The equity premium is the excess return investors demand for holding stocks over the risk-free rate, compensating for equity's higher volatility and correlation with bad states of the world. Historically it has averaged roughly 4–6% annualized, far larger than standard consumption-based models predict — the "equity premium puzzle."

How it works

The premium is the wedge between expected equity returns and a risk-free benchmark (typically short Treasuries or long real yields). Ex-ante it can be proxied by the earnings yield minus the real rate; ex-post it is realized excess return. When the risk-free rate is pulled toward zero, a stable required total return implies a mechanically wider equity premium.

Why it matters now

In the 2025–2026 regime of compressed real rates and AI-driven mega-cap concentration, debates over a "thin" forward equity premium — whether elevated multiples leave inadequate compensation for risk — sit at the centre of asset-allocation and melt-up narratives.

Example

If equities are expected to return 8% and the risk-free rate sits at 2%, the equity premium is 6%. A forecast that the risk-free rate is pulled toward zero while required total returns hold steady would widen that premium — a Maresca-style projection of expansion from 6% to over 20% reflects a regime where collapsing real rates, not rising equity returns, do the arithmetic.

Mechanism

ERP ≈ E[equity return] − risk-free rate

How desks use it

  • Sizing strategic equity allocation against a falling real-rate benchmark
  • Testing whether elevated multiples leave adequate compensation for risk
  • Comparing ex-ante earnings-yield premia across regions and regimes

Key moves

  • 1985Mehra and Prescott formalize the equity premium puzzle in the Journal of Monetary Economics.

Frequently asked

What is the equity premium?
The equity premium is the excess return investors require for holding stocks instead of a risk-free asset like short-dated Treasuries. It compensates for equity's volatility and its tendency to lose value precisely in bad economic states. Historical realized premia have averaged roughly 4–6% annualized in US data since the early 20th century.
Why is it called the equity premium puzzle?
The equity premium puzzle, named by Mehra and Prescott in 1985, is the finding that the historical premium is far too large to be explained by standard consumption-based asset-pricing models with plausible risk aversion.

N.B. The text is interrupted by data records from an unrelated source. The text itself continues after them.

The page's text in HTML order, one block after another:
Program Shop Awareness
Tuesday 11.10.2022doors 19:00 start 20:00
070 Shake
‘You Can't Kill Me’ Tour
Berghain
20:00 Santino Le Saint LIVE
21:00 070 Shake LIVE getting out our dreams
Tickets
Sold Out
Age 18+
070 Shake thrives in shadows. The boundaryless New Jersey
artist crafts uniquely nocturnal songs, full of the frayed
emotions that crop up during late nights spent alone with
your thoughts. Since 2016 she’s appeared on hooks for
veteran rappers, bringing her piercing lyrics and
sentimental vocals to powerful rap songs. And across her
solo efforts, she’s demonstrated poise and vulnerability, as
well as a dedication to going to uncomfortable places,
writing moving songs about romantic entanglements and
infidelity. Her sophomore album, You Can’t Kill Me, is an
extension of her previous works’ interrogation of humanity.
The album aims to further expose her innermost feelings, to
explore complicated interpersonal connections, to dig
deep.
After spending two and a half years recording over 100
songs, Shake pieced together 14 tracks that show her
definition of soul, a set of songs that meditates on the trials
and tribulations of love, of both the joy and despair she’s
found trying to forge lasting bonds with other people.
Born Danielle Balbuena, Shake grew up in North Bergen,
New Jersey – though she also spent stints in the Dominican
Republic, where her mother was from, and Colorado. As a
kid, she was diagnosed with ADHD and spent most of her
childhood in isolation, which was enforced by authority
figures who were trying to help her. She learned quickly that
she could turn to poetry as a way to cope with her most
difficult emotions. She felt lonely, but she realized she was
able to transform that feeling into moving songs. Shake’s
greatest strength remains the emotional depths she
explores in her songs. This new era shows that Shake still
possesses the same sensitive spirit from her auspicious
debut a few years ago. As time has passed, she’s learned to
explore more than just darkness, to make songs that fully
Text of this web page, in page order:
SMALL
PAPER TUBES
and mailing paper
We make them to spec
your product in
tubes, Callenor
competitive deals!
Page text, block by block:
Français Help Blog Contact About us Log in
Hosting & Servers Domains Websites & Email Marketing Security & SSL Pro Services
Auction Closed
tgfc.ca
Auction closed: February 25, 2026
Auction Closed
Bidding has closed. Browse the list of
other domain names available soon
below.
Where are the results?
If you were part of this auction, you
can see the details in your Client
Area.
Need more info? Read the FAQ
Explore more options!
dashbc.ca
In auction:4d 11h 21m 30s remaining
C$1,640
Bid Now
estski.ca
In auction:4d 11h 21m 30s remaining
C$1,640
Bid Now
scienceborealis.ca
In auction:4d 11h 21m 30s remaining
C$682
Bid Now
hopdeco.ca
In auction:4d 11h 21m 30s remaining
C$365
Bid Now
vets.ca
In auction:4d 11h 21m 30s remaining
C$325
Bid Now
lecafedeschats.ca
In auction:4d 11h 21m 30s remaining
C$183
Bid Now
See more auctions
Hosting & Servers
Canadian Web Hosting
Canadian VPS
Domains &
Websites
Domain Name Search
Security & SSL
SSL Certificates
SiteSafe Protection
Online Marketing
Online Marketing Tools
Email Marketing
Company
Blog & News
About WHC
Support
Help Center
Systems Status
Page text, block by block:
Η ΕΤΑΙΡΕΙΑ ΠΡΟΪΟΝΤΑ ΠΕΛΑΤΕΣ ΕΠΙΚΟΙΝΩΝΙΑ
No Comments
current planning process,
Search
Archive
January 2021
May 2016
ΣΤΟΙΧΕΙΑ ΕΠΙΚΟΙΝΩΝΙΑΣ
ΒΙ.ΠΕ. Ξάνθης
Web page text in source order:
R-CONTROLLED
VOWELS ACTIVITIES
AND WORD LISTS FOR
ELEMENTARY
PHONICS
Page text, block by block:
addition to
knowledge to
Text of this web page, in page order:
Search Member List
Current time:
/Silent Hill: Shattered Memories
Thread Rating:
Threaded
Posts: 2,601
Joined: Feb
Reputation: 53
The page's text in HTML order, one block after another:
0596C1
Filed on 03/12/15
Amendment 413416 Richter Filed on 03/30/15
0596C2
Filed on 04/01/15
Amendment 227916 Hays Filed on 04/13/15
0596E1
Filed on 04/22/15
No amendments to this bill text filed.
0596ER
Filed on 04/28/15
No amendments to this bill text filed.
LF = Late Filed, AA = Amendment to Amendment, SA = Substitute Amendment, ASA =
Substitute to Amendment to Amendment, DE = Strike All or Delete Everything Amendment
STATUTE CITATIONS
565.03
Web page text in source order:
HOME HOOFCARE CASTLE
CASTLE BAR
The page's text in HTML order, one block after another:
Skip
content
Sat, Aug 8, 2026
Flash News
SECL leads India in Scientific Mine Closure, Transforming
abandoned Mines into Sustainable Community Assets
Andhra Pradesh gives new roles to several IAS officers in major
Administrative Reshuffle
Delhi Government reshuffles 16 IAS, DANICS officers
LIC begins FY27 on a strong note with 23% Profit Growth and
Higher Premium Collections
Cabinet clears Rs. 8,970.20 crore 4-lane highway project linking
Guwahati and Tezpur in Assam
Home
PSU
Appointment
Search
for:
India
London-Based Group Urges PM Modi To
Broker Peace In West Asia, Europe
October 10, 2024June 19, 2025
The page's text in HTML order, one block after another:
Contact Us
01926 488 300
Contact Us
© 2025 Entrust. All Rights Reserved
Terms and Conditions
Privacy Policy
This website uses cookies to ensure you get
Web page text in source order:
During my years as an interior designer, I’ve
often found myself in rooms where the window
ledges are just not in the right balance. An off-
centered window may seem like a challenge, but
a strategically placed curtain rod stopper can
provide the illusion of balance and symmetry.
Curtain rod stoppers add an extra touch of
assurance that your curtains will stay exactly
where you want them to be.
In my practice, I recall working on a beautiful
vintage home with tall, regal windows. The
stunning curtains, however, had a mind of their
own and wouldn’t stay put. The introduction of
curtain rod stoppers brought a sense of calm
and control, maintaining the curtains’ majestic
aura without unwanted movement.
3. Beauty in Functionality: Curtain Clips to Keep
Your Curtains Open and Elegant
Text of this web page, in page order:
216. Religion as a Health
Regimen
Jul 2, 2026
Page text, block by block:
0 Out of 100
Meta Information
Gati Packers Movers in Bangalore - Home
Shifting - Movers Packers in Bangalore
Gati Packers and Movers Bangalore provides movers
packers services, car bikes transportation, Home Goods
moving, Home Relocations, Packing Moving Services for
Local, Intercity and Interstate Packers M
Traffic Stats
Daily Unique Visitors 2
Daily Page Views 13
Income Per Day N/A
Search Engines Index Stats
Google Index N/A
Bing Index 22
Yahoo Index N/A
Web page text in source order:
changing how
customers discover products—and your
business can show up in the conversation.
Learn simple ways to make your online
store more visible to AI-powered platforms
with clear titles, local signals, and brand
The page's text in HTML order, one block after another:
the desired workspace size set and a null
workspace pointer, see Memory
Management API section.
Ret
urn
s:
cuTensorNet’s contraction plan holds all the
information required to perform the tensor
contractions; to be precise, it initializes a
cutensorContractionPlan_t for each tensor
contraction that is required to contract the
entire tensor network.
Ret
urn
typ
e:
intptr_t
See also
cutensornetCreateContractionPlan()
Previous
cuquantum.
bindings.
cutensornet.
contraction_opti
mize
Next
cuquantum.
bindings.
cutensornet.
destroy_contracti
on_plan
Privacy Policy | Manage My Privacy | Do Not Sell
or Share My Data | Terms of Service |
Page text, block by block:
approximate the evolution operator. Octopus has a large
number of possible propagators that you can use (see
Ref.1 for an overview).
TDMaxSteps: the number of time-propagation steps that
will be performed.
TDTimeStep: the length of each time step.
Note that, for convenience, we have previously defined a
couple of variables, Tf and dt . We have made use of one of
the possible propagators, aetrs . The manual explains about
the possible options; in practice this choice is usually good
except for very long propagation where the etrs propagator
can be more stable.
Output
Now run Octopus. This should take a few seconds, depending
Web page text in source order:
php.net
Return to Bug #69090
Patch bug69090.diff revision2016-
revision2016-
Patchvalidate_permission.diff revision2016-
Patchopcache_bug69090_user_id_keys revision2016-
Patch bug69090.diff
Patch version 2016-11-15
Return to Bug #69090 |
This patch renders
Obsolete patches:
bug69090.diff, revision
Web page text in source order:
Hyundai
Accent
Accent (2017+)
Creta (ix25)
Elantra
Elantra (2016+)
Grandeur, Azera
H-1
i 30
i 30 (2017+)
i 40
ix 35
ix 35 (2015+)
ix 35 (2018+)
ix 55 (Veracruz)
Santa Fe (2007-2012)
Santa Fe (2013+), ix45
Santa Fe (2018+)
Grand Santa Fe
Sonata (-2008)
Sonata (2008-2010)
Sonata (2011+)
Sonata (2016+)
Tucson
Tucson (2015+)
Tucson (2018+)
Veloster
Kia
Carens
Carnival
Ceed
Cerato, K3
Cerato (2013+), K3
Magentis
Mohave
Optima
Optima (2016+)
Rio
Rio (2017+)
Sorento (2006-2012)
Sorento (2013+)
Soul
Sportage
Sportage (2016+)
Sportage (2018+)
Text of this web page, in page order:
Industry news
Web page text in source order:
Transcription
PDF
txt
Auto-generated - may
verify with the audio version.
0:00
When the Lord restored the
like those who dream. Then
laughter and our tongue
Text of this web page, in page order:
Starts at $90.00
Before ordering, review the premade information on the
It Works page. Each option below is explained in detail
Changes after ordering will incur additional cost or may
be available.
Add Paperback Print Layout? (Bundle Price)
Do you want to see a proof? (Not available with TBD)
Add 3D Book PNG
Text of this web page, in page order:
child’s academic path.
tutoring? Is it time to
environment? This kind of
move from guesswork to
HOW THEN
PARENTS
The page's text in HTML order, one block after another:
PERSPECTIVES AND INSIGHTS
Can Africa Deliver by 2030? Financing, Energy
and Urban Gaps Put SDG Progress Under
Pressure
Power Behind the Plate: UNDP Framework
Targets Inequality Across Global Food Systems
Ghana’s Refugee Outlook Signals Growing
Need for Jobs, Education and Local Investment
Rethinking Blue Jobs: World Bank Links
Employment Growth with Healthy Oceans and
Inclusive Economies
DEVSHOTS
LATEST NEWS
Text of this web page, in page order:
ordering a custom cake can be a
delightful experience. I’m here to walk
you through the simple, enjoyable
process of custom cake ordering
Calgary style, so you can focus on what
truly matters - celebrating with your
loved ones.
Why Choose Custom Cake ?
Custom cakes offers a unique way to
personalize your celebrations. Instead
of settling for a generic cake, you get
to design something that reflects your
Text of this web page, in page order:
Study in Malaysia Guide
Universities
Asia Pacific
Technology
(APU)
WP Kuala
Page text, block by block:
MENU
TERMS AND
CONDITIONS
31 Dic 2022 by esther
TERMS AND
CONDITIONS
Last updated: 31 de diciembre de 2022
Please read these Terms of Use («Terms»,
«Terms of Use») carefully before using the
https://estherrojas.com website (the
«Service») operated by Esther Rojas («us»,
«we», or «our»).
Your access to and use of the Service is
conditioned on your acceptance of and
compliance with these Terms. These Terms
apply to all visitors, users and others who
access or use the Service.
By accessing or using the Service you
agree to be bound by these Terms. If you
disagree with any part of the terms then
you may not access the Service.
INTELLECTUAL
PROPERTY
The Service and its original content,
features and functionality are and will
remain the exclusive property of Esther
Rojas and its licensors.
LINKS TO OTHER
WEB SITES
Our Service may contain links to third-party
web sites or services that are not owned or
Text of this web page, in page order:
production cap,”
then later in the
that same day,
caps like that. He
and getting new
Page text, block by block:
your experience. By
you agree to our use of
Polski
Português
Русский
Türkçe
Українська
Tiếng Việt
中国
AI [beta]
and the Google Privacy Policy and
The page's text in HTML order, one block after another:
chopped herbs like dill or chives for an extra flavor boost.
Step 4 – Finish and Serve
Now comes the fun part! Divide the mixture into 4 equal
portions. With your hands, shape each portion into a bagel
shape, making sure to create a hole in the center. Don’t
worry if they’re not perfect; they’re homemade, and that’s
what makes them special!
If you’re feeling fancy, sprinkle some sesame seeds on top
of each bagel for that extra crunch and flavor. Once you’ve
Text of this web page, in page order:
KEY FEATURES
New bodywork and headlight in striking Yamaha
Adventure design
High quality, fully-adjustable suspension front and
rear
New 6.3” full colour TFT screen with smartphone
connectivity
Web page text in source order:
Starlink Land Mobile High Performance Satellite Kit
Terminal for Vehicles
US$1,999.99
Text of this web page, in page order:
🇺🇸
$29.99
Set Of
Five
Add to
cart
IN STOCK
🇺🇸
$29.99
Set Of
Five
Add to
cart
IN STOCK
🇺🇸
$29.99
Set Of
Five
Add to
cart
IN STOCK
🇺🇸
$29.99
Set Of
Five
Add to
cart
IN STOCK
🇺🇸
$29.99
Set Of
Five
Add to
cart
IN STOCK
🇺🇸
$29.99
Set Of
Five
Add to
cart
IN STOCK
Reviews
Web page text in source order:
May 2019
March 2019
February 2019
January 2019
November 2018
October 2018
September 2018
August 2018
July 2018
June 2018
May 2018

Matching a 6% premium required implausibly high risk-aversion coefficients, spawning decades of research into habits, rare disasters, and heterogeneous agents.
How does the equity premium relate to the risk-free rate?
The equity premium is defined relative to the risk-free rate, so a falling risk-free rate can widen the premium if required total equity returns stay fixed. When central-bank policy or financial repression pulls real rates toward zero, the same expected stock return implies a mechanically larger excess over the benchmark.
How is the equity premium estimated?
The equity premium is estimated either ex-post as realized average excess return, or ex-ante using forward proxies. A common ex-ante gauge is the equity earnings yield minus the real risk-free rate. Forward-looking estimates are noisier and regime-dependent, which is why allocators disagree sharply about whether today's premium is thin or adequate.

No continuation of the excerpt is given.